# Musicians with perfect pitch



## Gordontrek

Hello all,
I've become rather fascinated by the phenomenon of absolute pitch, its causes, how it develops, whether animals possess it, and if we are all born with it. Most of all, though, I've been researching the lives of great musicians today or from history to see if they were known to possess the ability. 
I am planning to do an academic paper on perfect pitch at some point, possibly for a writing competition or a graduate thesis if I make it that far; it never hurts to think ahead! I've compiled a list of all the musicians that I could find - composers, conductors, individual performers, etc - who were known to possess or not possess the ability; at the very least, I've tried to find as much information as I can regarding the most popular musicians today and from history. 
I've attached a list of musicians, and whether they were known to possess absolute pitch. I was hoping you could look over it and give me your thoughts. If you see something that is in error, or you can help me with musicians that I couldn't find any info for, I would be eternally grateful! If you have information about a musician not listed I would greatly appreciate that as well.
Thanks!
View attachment perfect pitch.docx


----------



## Mahlerian

I'm pretty sure Schoenberg did have perfect pitch, and your citation for him doesn't say anything either way. He would say things like "any musician playing a C in a transposing instrument must realize that they're actually playing a B-flat."

Also, if you're including those who "demonstrated perfect pitch from an early age" under Yes, wouldn't Mahler fit as well, even though it degraded later in life? He still had an extremely sensitive ear, one which could pick up on and isolate phantom tones produced by resonances in a hall.


----------



## Gordontrek

Mahlerian said:


> Also, if you're including those who "demonstrated perfect pitch from an early age" under Yes, wouldn't Mahler fit as well, even though it degraded later in life? He still had an extremely sensitive ear, one which could pick up on and isolate phantom tones produced by resonances in a hall.

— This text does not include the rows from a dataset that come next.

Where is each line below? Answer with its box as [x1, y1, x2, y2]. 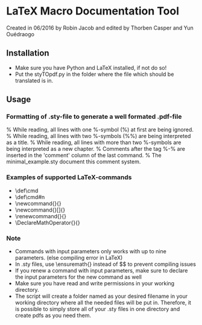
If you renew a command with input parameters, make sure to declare [14, 267, 188, 274]
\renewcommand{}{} [14, 212, 66, 219]
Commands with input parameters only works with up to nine [14, 248, 167, 255]
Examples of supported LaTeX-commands [6, 173, 132, 181]
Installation [6, 48, 49, 58]
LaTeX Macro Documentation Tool [6, 4, 180, 18]
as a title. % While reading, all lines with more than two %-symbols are [6, 139, 181, 146]
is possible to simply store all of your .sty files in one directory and [14, 306, 180, 313]

I considered that. For a lot of the musicians who demonstrated the ability early on, there was no indication that they ever lost it. That is why I kept them under "Yes," because the implication is that they still have/had it later in life, otherwise it might have been mentioned that the ability was lost or not mentioned at all. I put Mahler under "no" because sources explicitly stated that the ability had left him as a mature adult.


----------



## Chordalrock

The correct term is absolute pitch, contrasted with relative pitch (relative-absolute are opposites; relative-perfect have nothing to do with one another).

As I understand, the ability doesn't really have much to do with "sensitive ear", but is simply about pitch memory: some people with absolute pitch may not be able to tell if a tone is slightly out of tune, they will simply recognise all nearby pitches as a certain note because they're "close enough" and trigger their pitch memory, while some people may be bothered by anything that is ever so slightly out of tune regardless of whether they can identify an isolated tone.


----------



## Merl

Billy Joel supposedly has 'perfect pitch'. That's why he composed such masterpieces as 'Uptown Girl'.


----------



## GreenMamba

Merl said:


> Billy Joel supposedly has 'perfect pitch'. That's why he composed such masterpieces as 'Uptown Girl'.


He has synesthesia, not perfect pitch.

Nicolas Slominsky had perfect pitch.


----------